Dvi is a binary format that includes some ASCII strings such as TeX names of some fonts. The associated files such as psfonts.map need to be ASCII too. This patch changes their handling to keep them as binary strings all the time. This avoids the ugly workaround try: result = some_mapping[texname] except KeyError: result = some_mapping[texname.decode('ascii')] which is essentially saying that texname is sometimes a string, sometimes a bytestring. The workaround masks real KeyErrors, leading to incomprehensible error messages such as in #6516.
matplotlib · QuLogic · Feb 26, 2017 · Aug 25, 2016 · Aug 25, 2016 · Aug 25, 2016
commit 705b021fb4959edb0d316ecaad7be7c63d765c7d
diff --git a/lib/matplotlib/dviread.py b/lib/matplotlib/dviread.py
@@ -510,7 +510,7 @@ class DviFont(object):
        Name of the font as used internally by TeX and friends. This
        is usually very different from any external font names, and
        :class:`dviread.PsfontsMap` can be used to find the external
-       name of the font.
+       name of the font. ASCII bytestring.
 
     .. attribute:: size
 
@@ -526,8 +526,7 @@ class DviFont(object):
     __slots__ = ('texname', 'size', 'widths', '_scale', '_vf', '_tfm')
 
     def __init__(self, scale, tfm, texname, vf):
-        if six.PY3 and isinstance(texname, bytes):
-            texname = texname.decode('ascii')
+        assert(isinstance(texname, bytes))
         self._scale, self._tfm, self.texname, self._vf = \
             scale, tfm, texname, vf
         self.size = scale * (72.0 / (72.27 * 2**16))
@@ -807,42 +806,42 @@ def __init__(self, filename):
             self._parse(file)
 
     def __getitem__(self, texname):
-        try:
-            result = self._font[texname]
-        except KeyError:
-            result = self._font[texname.decode('ascii')]
+        assert(isinstance(texname, bytes))

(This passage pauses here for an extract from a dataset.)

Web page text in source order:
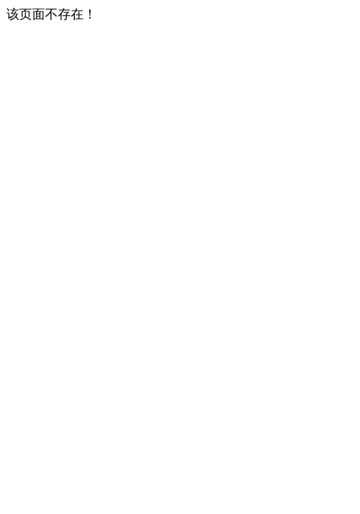
该页面不存在！
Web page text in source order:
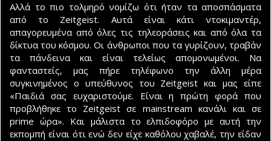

+        result = self._font[texname]
         fn, enc = result.filename, result.encoding
-        if fn is not None and not fn.startswith('/'):
+        if fn is not None and not fn.startswith(b'/'):
             fn = find_tex_file(fn)
-        if enc is not None and not enc.startswith('/'):
+        if enc is not None and not enc.startswith(b'/'):
             enc = find_tex_file(result.encoding)

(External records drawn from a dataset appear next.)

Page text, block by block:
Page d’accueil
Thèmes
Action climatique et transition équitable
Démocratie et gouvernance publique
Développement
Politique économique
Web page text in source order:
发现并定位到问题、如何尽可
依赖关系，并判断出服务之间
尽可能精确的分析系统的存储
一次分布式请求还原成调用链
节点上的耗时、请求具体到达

         return result._replace(filename=fn, encoding=enc)
 
     def _parse(self, file):
-        """Parse each line into words."""

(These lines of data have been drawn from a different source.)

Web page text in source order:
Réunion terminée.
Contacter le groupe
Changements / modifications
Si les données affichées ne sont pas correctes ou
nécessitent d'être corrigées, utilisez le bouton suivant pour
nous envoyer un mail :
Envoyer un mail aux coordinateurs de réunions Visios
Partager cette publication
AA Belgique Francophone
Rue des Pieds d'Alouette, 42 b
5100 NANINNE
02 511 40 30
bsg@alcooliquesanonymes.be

+        """Parse each line into words and process them."""
+
         for line in file:
+            line = six.b(line)
             line = line.strip()
-            if line == '' or line.startswith('%'):
+            if line == b'' or line.startswith(b'%'):
                 continue
             words, pos = [], 0
             while pos < len(line):
-                if line[pos] == '"':   # double quoted word
+                if line[pos:pos+1] == b'"':   # double quoted word
                     pos += 1
-                    end = line.index('"', pos)
+                    end = line.index(b'"', pos)
                     words.append(line[pos:end])
                     pos = end + 1
                 else:                  # ordinary word
-                    end = line.find(' ', pos+1)
+                    end = line.find(b' ', pos+1)
                     if end == -1:
                         end = len(line)
                     words.append(line[pos:end])
                     pos = end
-                while pos < len(line) and line[pos] == ' ':
+                while pos < len(line) and line[pos:pos+1] == b' ':
                     pos += 1
             self._register(words)
 
     def _register(self, words):
-        """Register a font described by "words".
+        """Register a font described by "words", a sequence of bytestrings.
 
         The format is, AFAIK: texname fontname [effects and filenames]
         Effects are PostScript snippets like ".177 SlantFont",
@@ -861,19 +860,23 @@ def _register(self, words):
         # http://tex.stackexchange.com/questions/10826/
         # http://article.gmane.org/gmane.comp.tex.pdftex/4914
 
+        # input must be bytestrings (the file format is ASCII)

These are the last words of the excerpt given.